Clinical Scholars in Public Health, Women's Health, Neonatology, Dermatology and Gene Therapy



NEW YORK (January 22, 2007) — Five physician-scholars have been granted newly established prestigious Clinical Scholar Awards by Weill Cornell Medical College. Funded through $1 million endowed gifts, each award recognizes an outstanding junior faculty member, providing financial support for three to six years for research and teaching. The following five faculty recently named are specialists in public health; women's health; neonatology; dermatology; and pulmonary and critical care medicine.

The recipients and awards include: Dr. John A. Carucci, the Clinique Clinical Scholar; Dr. Lisa Eiland, the Friedman Family Foundation Clinical Scholar in Newborn Medicine; Dr. Ben-Gary Harvey, the James P. Smith, M.D. Clinical Scholar; Dr. Lisa Kern, the Nanette Laitman Clinical Scholar in Public Health/Clinical Evaluation; and Dr. Erica C. Jones, the Sanford B. Ehrenkranz Family Clinical Scholar in Women's Health.

"By enabling top-caliber junior faculty to advance their clinical expertise through biomedical research, the Clinical Scholars Program is a critical investment in Weill Cornell's research enterprise," says Dr. Antonio M. Gotto Jr., dean of Weill Cornell Medical College. "It will also help us recruit and retain the best faculty, while ensuring the vitality of our mission, and our position among the nation's premier medical colleges."

Clinical Scholars, junior faculty who are either assistant or associate professors, are appointed by the dean and the Board of Overseers and serve an initial three-year term, renewable at the dean's discretion.

Established during the recently completed capital campaign, Advancing the Clinical Mission, the program connects donors directly with faculty and their research programs.


The Clinique Clinical Scholar


Dr. John A. Carucci, assistant professor of dermatology, has been named the first Clinique Clinical Scholar. This award will support Dr. Carucci's research on skin wellness, including protection and prevention.

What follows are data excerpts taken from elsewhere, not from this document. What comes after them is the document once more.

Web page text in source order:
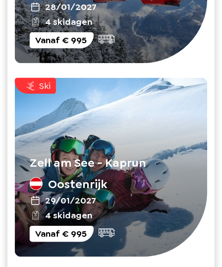
28/01/2027
4 skidagen
Vanaf€ 995
Ski
Zell am See - Kaprun
Oostenrijk
29/01/2027
4 skidagen
Vanaf€ 995
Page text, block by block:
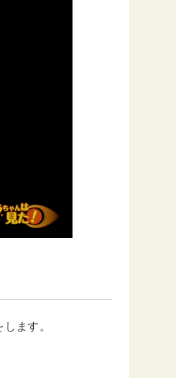
ます。
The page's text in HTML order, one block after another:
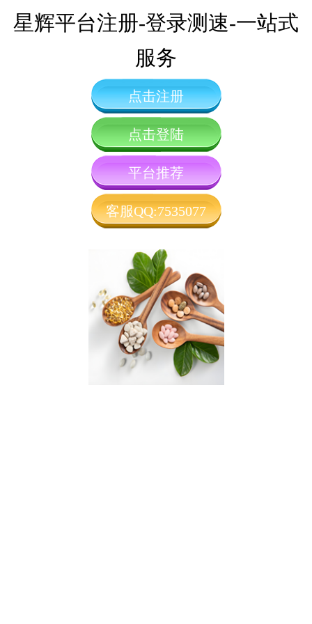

"Dr. Carucci is an outstanding dermatologic surgeon who plays a very important role in the clinical and educational activities of our department. He is also maturing into an effective investigator and is one of the very few dermatologic surgeons in the United States pursuing a serious research side to his career," says Dr. Richard D. Granstein, the George W. Hambrick Jr. Professor of Dermatology and chairman of the Department of Dermatology at Weill Cornell Medical College. "I am very grateful to Clinique for making the award possible. It will result in important advances in cutaneous biology and will help to train future generations of academic dermatologists," says Dr. Granstein.

The Award was funded by a generous gift from Clinique in 2005, which also established the Clinique Skin Wellness Center at Weill Cornell. The Center represents a unique collaboration between a leading cosmetic brand and a major medical institution that focuses on skin wellness from both the clinical and research perspectives. The Clinique Skin Wellness Center will open in early 2007 under the direction of Dr. Granstein and will include state-of-the-art patient care, as well as collaborative research in such areas as stress and the skin, the neurobiology of the skin, and skin immunology. As the first cosmetic brand developed in collaboration with a dermatologist, Clinique has a 37-year history of supporting leading-edge skin biology research and physician outreach.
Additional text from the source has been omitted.